**What you need to do**: Pictures stay out; everything else from the first line of the entries down through the line with "小小少年潜入真光层 (英)约翰·" gets copied exactly.

**Material for this task**:
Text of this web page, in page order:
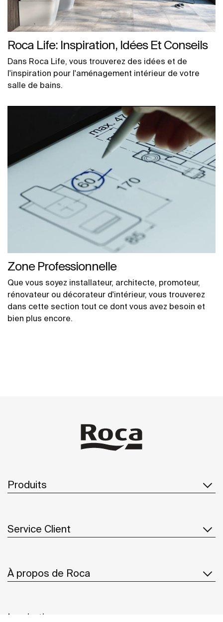
Roca Life: Inspiration, Idées Et Conseils
Dans Roca Life, vous trouverez des idées et de
l'inspiration pour l'aménagement intérieur de votre
salle de bains.
Zone Professionnelle
Que vous soyez installateur, architecte, promoteur,
rénovateur ou décorateur d'intérieur, vous trouverez
dans cette section tout ce dont vous avez besoin et
bien plus encore.
Produits
Service Client
À propos de Roca
Inspiration
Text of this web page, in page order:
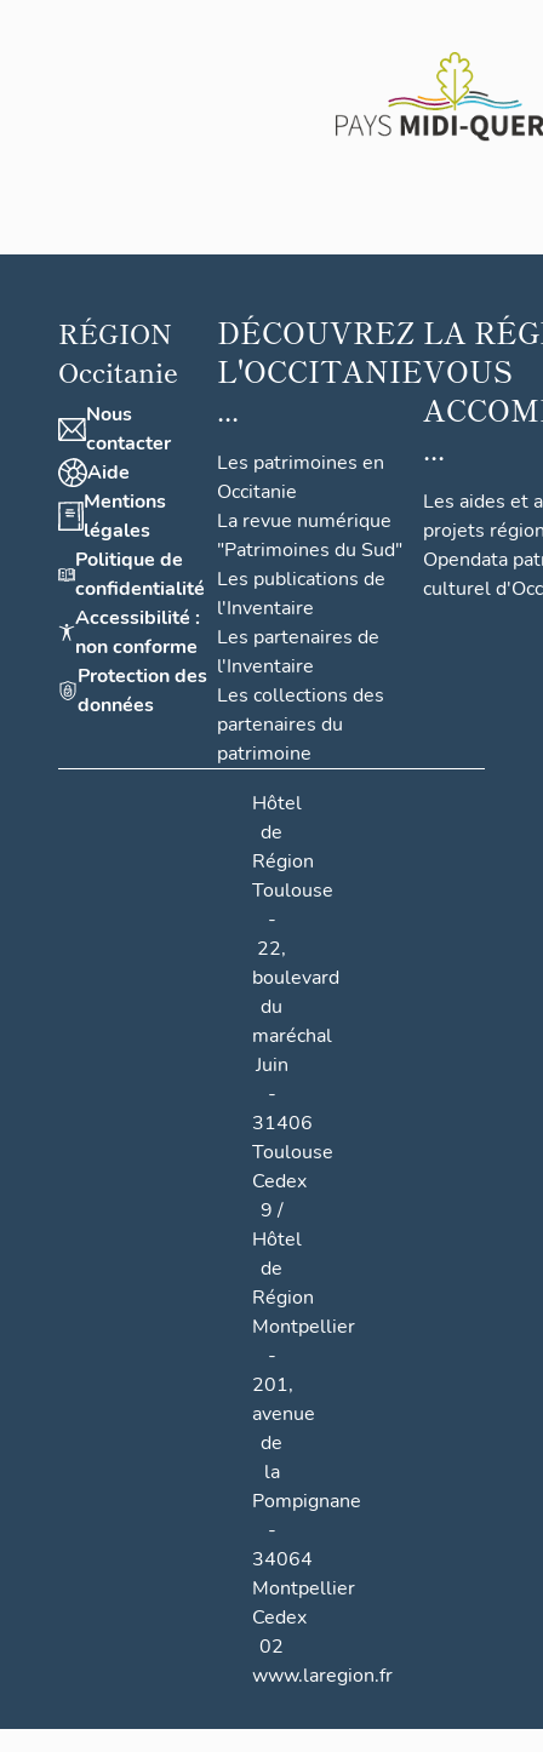
RÉGION
Occitanie
Nous
contacter
Aide
Mentions
légales
Politique de
confidentialité
Accessibilité :
non conforme
Protection des
données
DÉCOUVREZ
L'OCCITANIE
...
Les patrimoines en
Occitanie
La revue numérique
"Patrimoines du Sud"
Les publications de
l'Inventaire
Les partenaires de
l'Inventaire
Les collections des
partenaires du
patrimoine
LA
VOUS
...
Les aides et
projets
Opendata
culturel
Hôtel
de
Région
Toulouse
-
22,
boulevard
du
maréchal
Juin
-
31406
Toulouse
Cedex
9 /
Hôtel
de
Région
Montpellier
-
201,
avenue
de
la
Pompignane
-
34064
Montpellier
Cedex
02
www.laregion.fr
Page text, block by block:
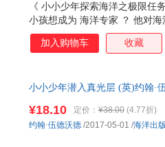
《 小小少年探索海洋之极限任
小孩想成为 海洋专家 ？ 他对
海洋， 《 小小少年探索海洋之
子 海洋探索梦想 。 海洋探险
大西洋海岸,然后到南美,之后在
幅海底高清图片，时刻吸引孩
去哪里？是不是说了也糊涂？
加入购物车 收藏
小小少年潜入真光层 (英)约翰·
¥18.10 定价： ¥38.00 (4.77折)
约翰·伍德沃德 /2017-05-01 /海洋出
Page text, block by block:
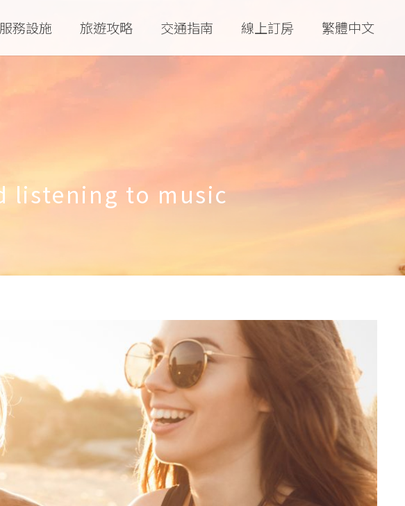
服務設施 旅遊攻略 交通指南 線上訂房 繁體中文
listening to music
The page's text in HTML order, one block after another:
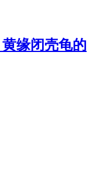
缘闭壳龟的
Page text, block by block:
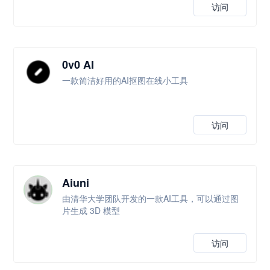
访问
0v0 AI
一款简洁好用的AI抠图在线小工具
访问
Aiuni
由清华大学团队开发的一款AI工具，可以通过图
片生成 3D 模型
访问
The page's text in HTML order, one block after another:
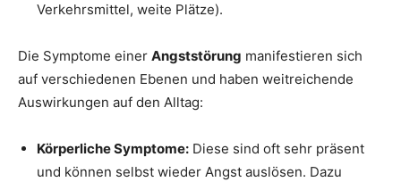
Verkehrsmittel, weite Plätze).
Die Symptome einer Angststörung manifestieren sich
auf verschiedenen Ebenen und haben weitreichende
Auswirkungen auf den Alltag:
Körperliche Symptome: Diese sind oft sehr präsent
und können selbst wieder Angst auslösen. Dazu
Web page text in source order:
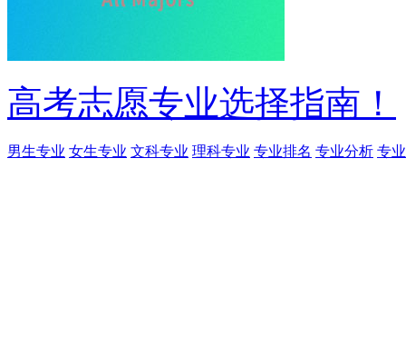
高考志愿专业选择指南！
男生专业 女生专业 文科专业 理科专业 专业排名 专业分析 专
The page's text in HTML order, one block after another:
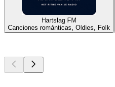
Hartslag FM
Canciones románticas, Oldies, Folk
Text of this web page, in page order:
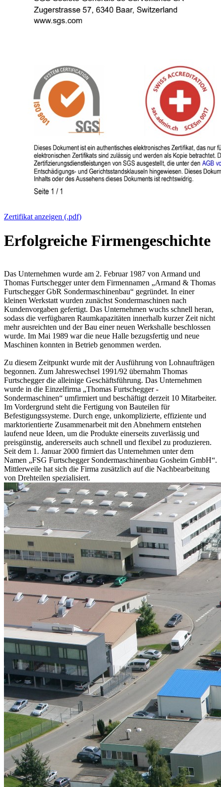
Zertifikat anzeigen (.pdf)
Erfolgreiche Firmengeschichte
Das Unternehmen wurde am 2. Februar 1987 von Armand und
Thomas Furtschegger unter dem Firmennamen „Armand & Thomas
Furtschegger GbR Sondermaschinenbau“ gegründet. In einer
kleinen Werkstatt wurden zunächst Sondermaschinen nach
Kundenvorgaben gefertigt. Das Unternehmen wuchs schnell heran,
sodass die verfügbaren Raumkapazitäten innerhalb kurzer Zeit nicht
mehr ausreichten und der Bau einer neuen Werkshalle beschlossen
wurde. Im Mai 1989 war die neue Halle bezugsfertig und neue
Maschinen konnten in Betrieb genommen werden.
Zu diesem Zeitpunkt wurde mit der Ausführung von Lohnaufträgen
begonnen. Zum Jahreswechsel 1991/92 übernahm Thomas
Furtschegger die alleinige Geschäftsführung. Das Unternehmen
wurde in die Einzelfirma „Thomas Furtschegger -
Sondermaschinen“ umfirmiert und beschäftigt derzeit 10 Mitarbeiter.
Im Vordergrund steht die Fertigung von Bauteilen für
Befestigungssysteme. Durch enge, unkomplizierte, effiziente und
marktorientierte Zusammenarbeit mit den Abnehmern entstehen
laufend neue Ideen, um die Produkte einerseits zuverlässig und
preisgünstig, andererseits auch schnell und flexibel zu produzieren.
Seit dem 1. Januar 2000 firmiert das Unternehmen unter dem
Namen „FSG Furtschegger Sondermaschinenbau Gosheim GmbH“.
Mittlerweile hat sich die Firma zusätzlich auf die Nachbearbeitung
von Drehteilen spezialisiert.
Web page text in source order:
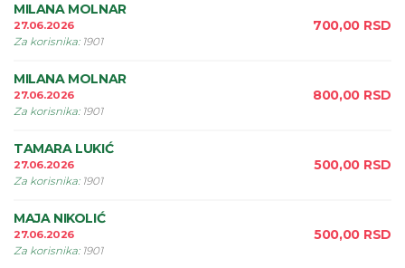
MILANA MOLNAR
27.06.2026
Za korisnika: 1901
700,00 RSD
MILANA MOLNAR
27.06.2026
Za korisnika: 1901
800,00 RSD
TAMARA LUKIĆ
27.06.2026
Za korisnika: 1901
500,00 RSD
MAJA NIKOLIĆ
27.06.2026
Za korisnika: 1901
500,00 RSD
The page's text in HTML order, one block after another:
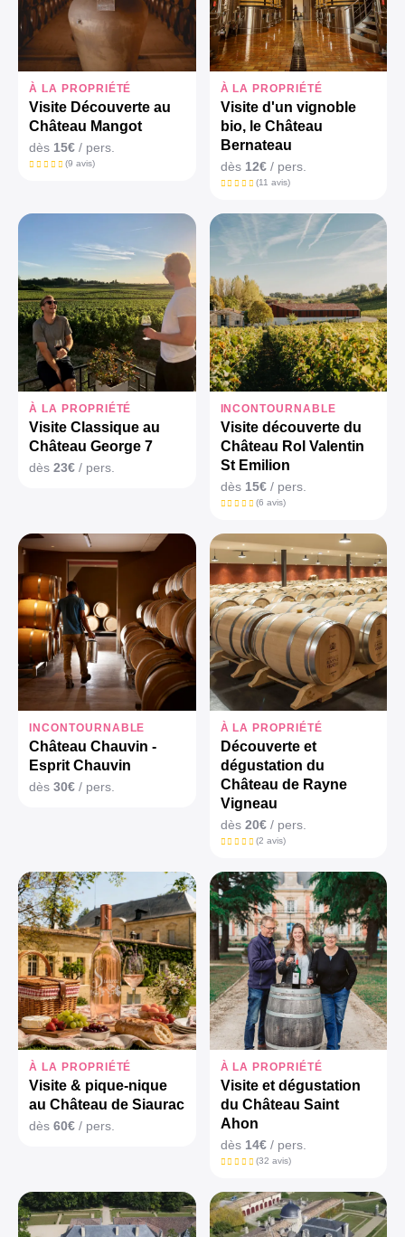
À LA PROPRIÉTÉ
Visite Découverte au
Château Mangot
dès 15€ / pers.
(9 avis)
À LA PROPRIÉTÉ
Visite d'un vignoble
bio, le Château
Bernateau
dès 12€/ pers.
(11 avis)
À LA PROPRIÉTÉ
Visite Classique au
Château George 7
dès 23€ / pers.
INCONTOURNABLE
Visite découverte du
Château Rol Valentin
St Emilion
dès 15€/ pers.
(6 avis)
INCONTOURNABLE
Château Chauvin -
Esprit Chauvin
dès 30€ / pers.
À LA PROPRIÉTÉ
Découverte et
dégustation du
Château de Rayne
Vigneau
dès 20€/ pers.
(2 avis)
À LA PROPRIÉTÉ
Visite & pique-nique
au Château de Siaurac
dès 60€ / pers.
À LA PROPRIÉTÉ
Visite et dégustation
du Château Saint
Ahon
dès 14€/ pers.
(32 avis)
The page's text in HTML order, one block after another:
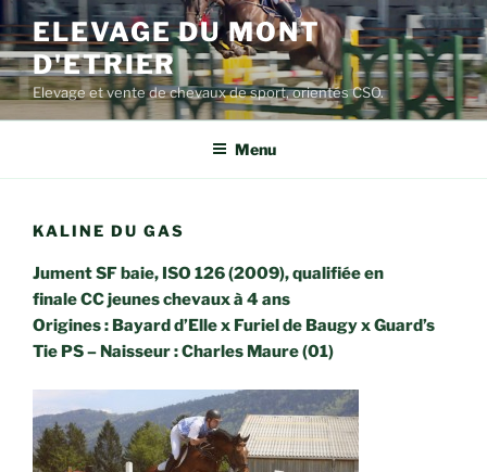
Aller
au
contenu
principal
ELEVAGE DU MONT
D'ETRIER
Elevage et vente de chevaux de sport, orientés CSO.
Menu
KALINE DU GAS
Jument SF baie, ISO 126 (2009), qualifiée en
finale CC jeunes chevaux à 4 ans
Origines : Bayard d’Elle x Furiel de Baugy x Guard’s
Tie PS – Naisseur : Charles Maure (01)
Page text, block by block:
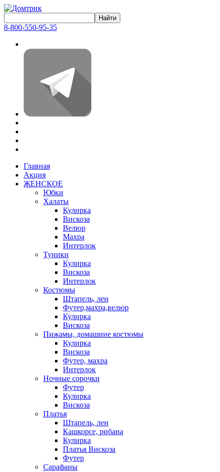
8-800-550-95-35
Главная
Акция
ЖЕНСКОЕ
Юбки
Халаты
Кулирка
Вискоза
Велюр
Махра
Интерлок
Туники
Кулирка
Вискоза
Интерлок
Костюмы
Штапель, лен
Футер,махра,велюр
Кулирка
Вискоза
Пижамы, домашние костюмы
Кулирка
Вискоза
Футер, махра
Интерлок
Ночные сорочки
Футер
Кулирка
Вискоза
Платья
Штапель, лен
Кашкорсе, рибана
Кулирка
Платья Вискоза
Футер
Сарафаны
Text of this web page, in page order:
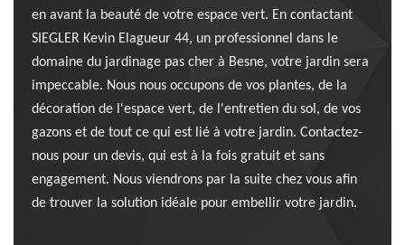
en avant la beauté de votre espace vert. En contactant
SIEGLER Kevin Elagueur 44, un professionnel dans le
domaine du jardinage pas cher à Besne, votre jardin sera
impeccable. Nous nous occupons de vos plantes, de la
décoration de l'espace vert, de l'entretien du sol, de vos
gazons et de tout ce qui est lié à votre jardin. Contactez-
nous pour un devis, qui est à la fois gratuit et sans
engagement. Nous viendrons par la suite chez vous afin
de trouver la solution idéale pour embellir votre jardin.
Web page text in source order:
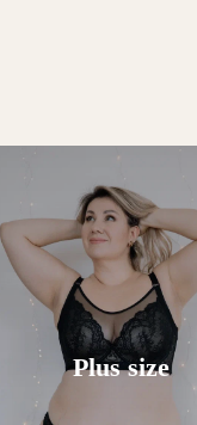
Plus size
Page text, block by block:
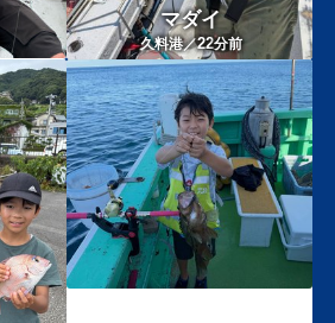
マダイ
久料港／22分前
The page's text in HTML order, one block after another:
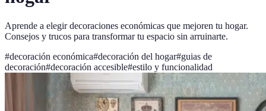
Aprende a elegir decoraciones económicas que mejoren tu hogar.
Consejos y trucos para transformar tu espacio sin arruinarte.
#decoración económica#decoración del hogar#guias de
decoración#decoración accesible#estilo y funcionalidad
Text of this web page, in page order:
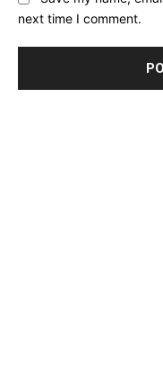
next time I comment.
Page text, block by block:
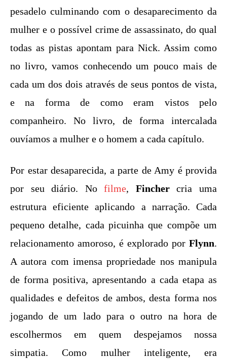
pesadelo culminando com o desaparecimento da
mulher e o possível crime de assassinato, do qual
todas as pistas apontam para Nick. Assim como
no livro, vamos conhecendo um pouco mais de
cada um dos dois através de seus pontos de vista,
e na forma de como eram vistos pelo
companheiro. No livro, de forma intercalada
ouvíamos a mulher e o homem a cada capítulo.
Por estar desaparecida, a parte de Amy é provida
por seu diário. Nofilme, Finchercria uma
estrutura eficiente aplicando a narração. Cada
pequeno detalhe, cada picuinha que compõe um
relacionamento amoroso, é explorado por Flynn.
A autora com imensa propriedade nos manipula
de forma positiva, apresentando a cada etapa as
qualidades e defeitos de ambos, desta forma nos
jogando de um lado para o outro na hora de
escolhermos em quem despejamos nossa
simpatia. Como mulher inteligente, era
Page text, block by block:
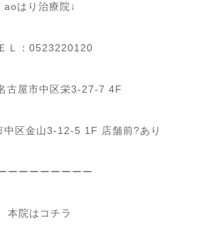
aoはり治療院 ↓
Ｌ： 0523220120
古屋市中区栄3-27-7 4F
中区金山3-12-5 1F 店舗前?︎あり
ーーーーーーーー
本院はコチラ
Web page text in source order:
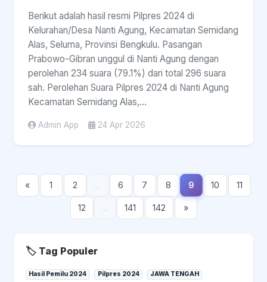
Berikut adalah hasil resmi Pilpres 2024 di
Kelurahan/Desa Nanti Agung, Kecamatan Semidang
Alas, Seluma, Provinsi Bengkulu. Pasangan
Prabowo-Gibran unggul di Nanti Agung dengan
perolehan 234 suara (79.1%) dari total 296 suara
sah. Perolehan Suara Pilpres 2024 di Nanti Agung
Kecamatan Semidang Alas,...
Admin App 24 Apr 2026
« 1 2 ... 6 7 8 9 10 11
12 ... 141 142 »
🏷️ Tag Populer
Hasil Pemilu 2024 Pilpres 2024 JAWA TENGAH
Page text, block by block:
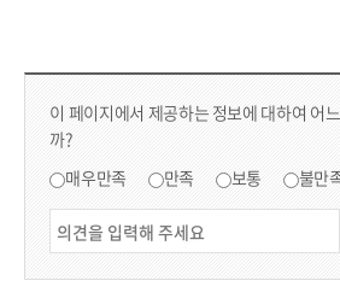
컨텐츠 만족도 조사 & 공공저작물 자유이용 허락 표시
이 페이지에서 제공하는 정보에 대하여 어
까?
매우만족 만족 보통 불만
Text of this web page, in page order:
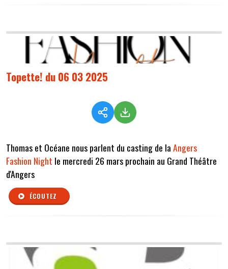
Topette! du 06 03 2025
Thomas et Océane nous parlent du casting de laAngers
Fashion Night le mercredi 26 mars prochain au Grand Théâtre
d'Angers
ÉCOUTEZ
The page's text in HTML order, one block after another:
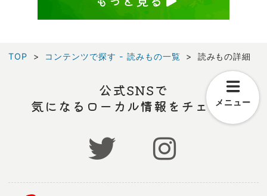
TOP コンテンツで探す - 読みもの一覧 読みもの詳細
メニュー
公式SNSで
気になるローカル情報をチェック
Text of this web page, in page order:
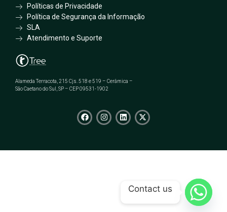
Políticas de Privacidade
Política de Segurança da Informação
SLA
Atendimento e Suporte
Alameda Terracota, 215 Cjs. 518 e 519 – Cerâmica –
São Caetano do Sul, SP – CEP 09531-1902
Contact us
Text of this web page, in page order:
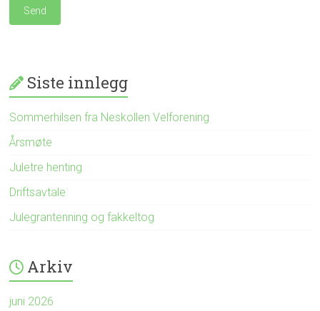
Siste innlegg
Sommerhilsen fra Neskollen Velforening
Årsmøte
Juletre henting
Driftsavtale
Julegrantenning og fakkeltog
Arkiv
juni 2026
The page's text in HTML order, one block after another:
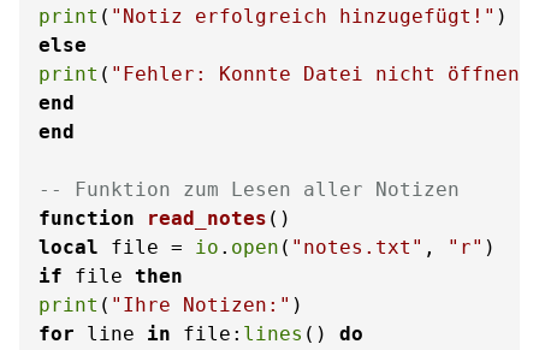
print ( "Notiz erfolgreich hinzugefügt!"
else
print ( "Fehler: Konnte Datei nicht öffnen"
end
end
-- Funktion zum Lesen aller Notizen
function
read_notes ()
local file = io . open ( "notes.txt" , "r"
if file then
print ( "Ihre Notizen:"
for line in file: lines () do
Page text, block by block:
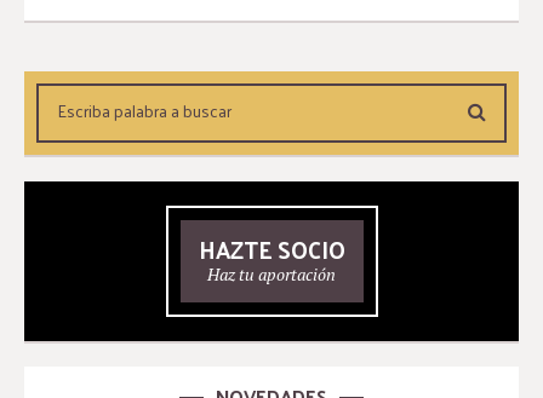
HAZTE SOCIO
Haz tu aportación
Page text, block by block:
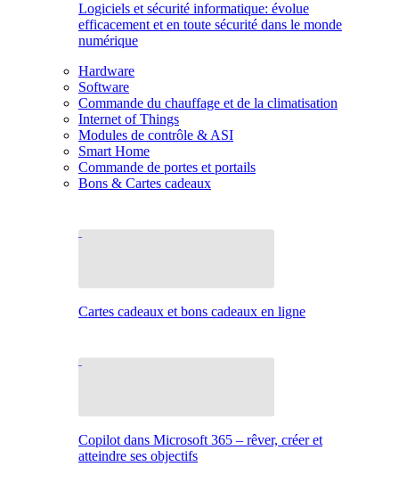
Logiciels et sécurité informatique: évolue
efficacement et en toute sécurité dans le monde
numérique
Hardware
Software
Commande du chauffage et de la climatisation
Internet of Things
Modules de contrôle & ASI
Smart Home
Commande de portes et portails
Bons & Cartes cadeaux
Cartes cadeaux et bons cadeaux en ligne
Copilot dans Microsoft 365 – rêver, créer et
atteindre ses objectifs
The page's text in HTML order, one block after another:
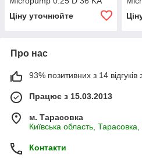
Ціну уточнюйте
Про нас
93% позитивних з 14 відгуків
Працює з 15.03.2013
м. Тарасовка
Київська область, Тарасовка,
Контакти
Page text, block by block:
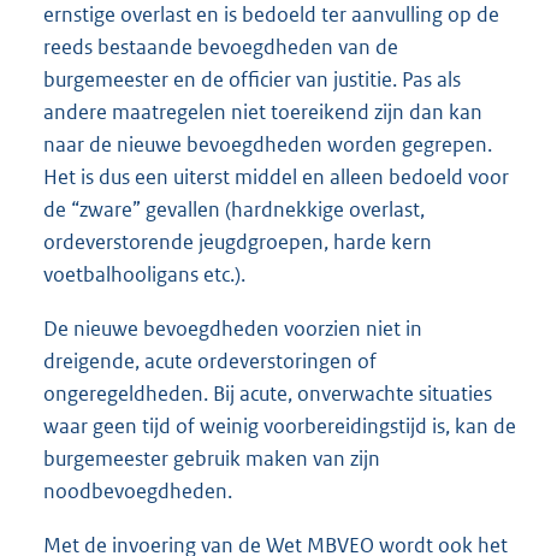
ernstige overlast en is bedoeld ter aanvulling op de
reeds bestaande bevoegdheden van de
burgemeester en de officier van justitie. Pas als
andere maatregelen niet toereikend zijn dan kan
naar de nieuwe bevoegdheden worden gegrepen.
Het is dus een uiterst middel en alleen bedoeld voor
de “zware” gevallen (hardnekkige overlast,
ordeverstorende jeugdgroepen, harde kern
voetbalhooligans etc.).
De nieuwe bevoegdheden voorzien niet in
dreigende, acute ordeverstoringen of
ongeregeldheden. Bij acute, onverwachte situaties
waar geen tijd of weinig voorbereidingstijd is, kan de
burgemeester gebruik maken van zijn
noodbevoegdheden.
Met de invoering van de Wet MBVEO wordt ook het
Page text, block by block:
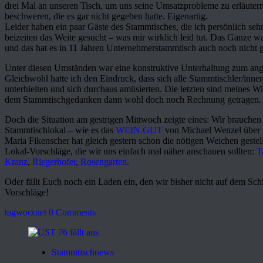
drei Mal an unseren Tisch, um uns seine Umsatzprobleme zu
beschweren, die es gar nicht gegeben hatte. Eigenartig.
Leider haben ein paar Gäste des Stammtisches, die ich persönlich
beizeiten das Weite gesucht – was mir wirklich leid tut. Das Ganze
und das hat es in 11 Jahren Unternehmerstammtisch auch noch nicht
Unter diesen Umständen war eine konstruktive Unterhaltung zum
Gleichwohl hatte ich den Eindruck, dass sich alle Stammtischler/
unterhielten und sich durchaus amüsierten. Die letzten sind meines
dem Stammtischgedanken dann wohl doch noch Rechnung getragen.
Doch die Situation am gestrigen Mittwoch zeigte eines: Wir
Stammtischlokal – wie es das WEIN.GUT von Michael Wenzel über
Maria Fikenscher hat gleich gestern schon die nötigen Weichen
Lokal-Vorschläge, die wir uns einfach mal näher anschauen sollten:
Kranz, Riegerhofer, Rosengarten.
Oder fällt Euch noch ein Laden ein, den wir bisher nicht auf dem
Vorschläge!
tagworxnet 0 Comments
Stammtischnews
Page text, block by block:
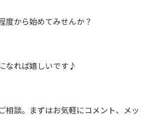
度から始めてみせんか？
なれば嬉しいです♪
相談。まずはお気軽にコメント、メッ
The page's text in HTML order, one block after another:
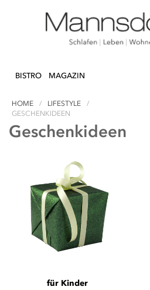
zum
BISTRO MAGAZIN
HOME
LIFESTYLE
GESCHENKIDEEN
Geschenkideen
für Kinder

**Reply to the task**:
Text of this web page, in page order:
Roca Life: Inspiration, Idées Et Conseils
Dans Roca Life, vous trouverez des idées et de
l'inspiration pour l'aménagement intérieur de votre
salle de bains.
Zone Professionnelle
Que vous soyez installateur, architecte, promoteur,
rénovateur ou décorateur d'intérieur, vous trouverez
dans cette section tout ce dont vous avez besoin et
bien plus encore.
Produits
Service Client
À propos de Roca
Inspiration
Text of this web page, in page order:
RÉGION
Occitanie
Nous
contacter
Aide
Mentions
légales
Politique de
confidentialité
Accessibilité :
non conforme
Protection des
données
DÉCOUVREZ
L'OCCITANIE
...
Les patrimoines en
Occitanie
La revue numérique
"Patrimoines du Sud"
Les publications de
l'Inventaire
Les partenaires de
l'Inventaire
Les collections des
partenaires du
patrimoine
LA
VOUS
...
Les aides et
projets
Opendata
culturel
Hôtel
de
Région
Toulouse
-
22,
boulevard
du
maréchal
Juin
-
31406
Toulouse
Cedex
9 /
Hôtel
de
Région
Montpellier
-
201,
avenue
de
la
Pompignane
-
34064
Montpellier
Cedex
02
www.laregion.fr
Page text, block by block:
《 小小少年探索海洋之极限任
小孩想成为 海洋专家 ？ 他对
海洋， 《 小小少年探索海洋之
子 海洋探索梦想 。 海洋探险
大西洋海岸,然后到南美,之后在
幅海底高清图片，时刻吸引孩
去哪里？是不是说了也糊涂？
加入购物车 收藏
小小少年潜入真光层 (英)约翰·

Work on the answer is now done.